This book is dreadful: here are the many reasons why:

The material is disorganised. The book is ostensibly about extra spatial dimensions. The concepts are introduced in the first few chapters then don't re-appear until the last few chapters. The Standard Model is introduced twice.

The explanations are poor and sometimes wrong. The section on the Pauli Principle is riddled with errors and omissions that should show more embarress a good A-level chemistry student. The section on CP symmetry and CPT symmetry is so bad that I did not recognise these concepts for what they were until several chapters later. These concepts are not actually difficult to explain, even if it is hard to see why they should be true: In CP symmetry, all matter is swapped for it's antimatter equivalent and the directions left and right are reversed. When this is done, no difference can be detected between before and after the swap. This symmetry is known to work for all physical processes except those involving the weak nuclear force. In CPT symmetry, as well as swapping matter for antimatter and left for right, the direction of time is reversed. This symmetry was believed to hold for all circumstances - it could have happened five times since you started reading this review and you would never be able to tell the difference! However, very recent results have suggested that neutrinos and antinuetrinos may have different masses which would mean that CPT symmetry does not apply to them. This isn't a well established result yet, though. So, really, how hard was that to explain? Randall also offers the worst introduction to the fundamental mysteries of quantum mechanics I've ever read (and I've read quite a number).

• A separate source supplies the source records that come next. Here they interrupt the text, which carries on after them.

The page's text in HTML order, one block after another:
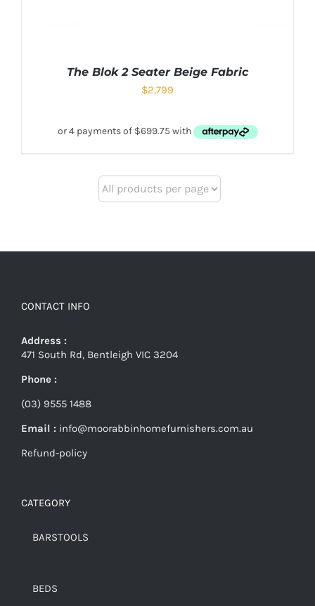
The Blok 2 Seater Beige Fabric
$2,799
CONTACT INFO
Address :
471 South Rd, Bentleigh VIC 3204
Phone :
(03) 9555 1488
Email : info@moorabbinhomefurnishers.com.au
Refund-policy
CATEGORY
BARSTOOLS
BEDS
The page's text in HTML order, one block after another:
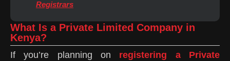
Registrars
What Is a Private Limited Company in
Kenya?
If you’re planning on registering a Private
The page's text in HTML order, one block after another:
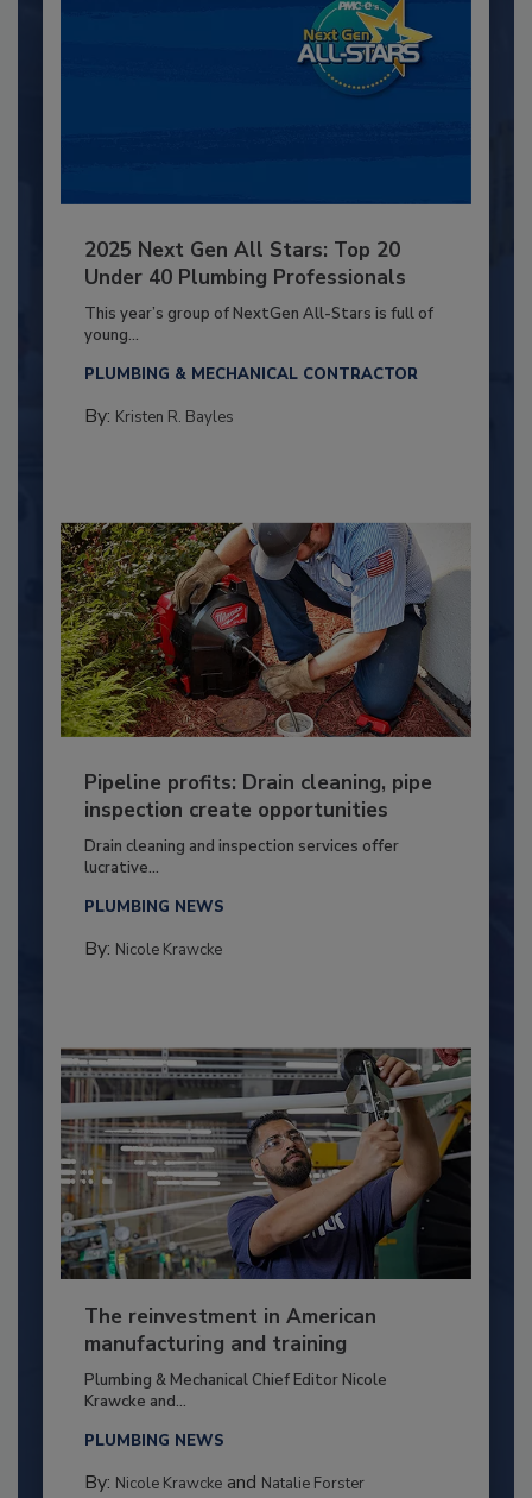
2025 Next Gen All Stars: Top 20
Under 40 Plumbing Professionals
This year’s group of NextGen All-Stars is full of
young...
PLUMBING & MECHANICAL CONTRACTOR
By: Kristen R. Bayles
Pipeline profits: Drain cleaning, pipe
inspection create opportunities
Drain cleaning and inspection services offer
lucrative...
PLUMBING NEWS
By: Nicole Krawcke
The reinvestment in American
manufacturing and training
Plumbing & Mechanical Chief Editor Nicole
Krawcke and...
PLUMBING NEWS
By: Nicole Krawckeand Natalie Forster

Randall can't write: Additionally to giving bad explanations, Randall also gives us a very bad story at the beginning of each chapter. These stories have no literary merit and do not make understanding the forthcoming material any easier. They are like the dialogues from Godel, Escher, Bach by Hofstadter with all wit, literary merit and purpose removed, except they aren't dialogues, either.

Pop song wisdom: Each chapter begins with a quote from a pop song. These are not profound or witty. Many, many years ago I developed the principle, "Do not get your life wisdom from pop songs." One could also say, "Do not quote pop songs at the heads of chapters unless you want to look as if you've never read a book in your life."

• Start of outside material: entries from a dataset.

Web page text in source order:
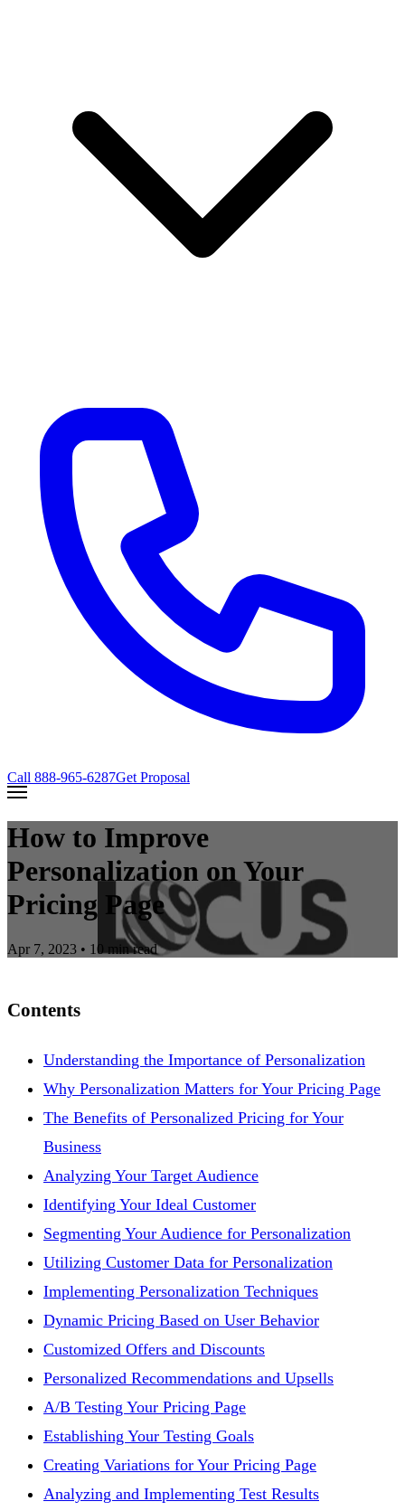
Call 888-965-6287Get Proposal
How to Improve
Personalization on Your
Pricing Page
Apr 7, 2023 • 10 min read
Contents
Understanding the Importance of Personalization
Why Personalization Matters for Your Pricing Page
The Benefits of Personalized Pricing for Your
Business
Analyzing Your Target Audience
Identifying Your Ideal Customer
Segmenting Your Audience for Personalization
Utilizing Customer Data for Personalization
Implementing Personalization Techniques
Dynamic Pricing Based on User Behavior
Customized Offers and Discounts
Personalized Recommendations and Upsells
A/B Testing Your Pricing Page
Establishing Your Testing Goals
Creating Variations for Your Pricing Page
Analyzing and Implementing Test Results

Repetition: Using the same unclear explanation over and over again does not make a topic easier to understand. Since it was very difficult to understand Randall's explanations of concepts I am already familiar with repeating them isn't helpful.

Bloat: The new "physics" Randall wants to explain comes in the final two chapters of a long book which is full of digressions that are irrelevant to the main thrust. Weirdly the author includes every theoretical development of the last 20 years except the only one that has a firm experimental basis (i.e. neutrino oscillation, which I'm not going to explain here). Weirdly, this would have been useful, unlike the ones she does include, because the issue of "flavour mixing" comes up at one point. Again it took me some time to realise that this "flavour mixing" was something I knew about - neutrino oscillation!

Is there anything good about this book? Well, there's an explanation of why one theory of relativity is Special and the other is General that you won't find in many other places. Is that compensation for nearly 500p of tedious, repetitive and extremely speculative barely comprehensible explanations?

Stick to the maths, Lisa; you're good at maths.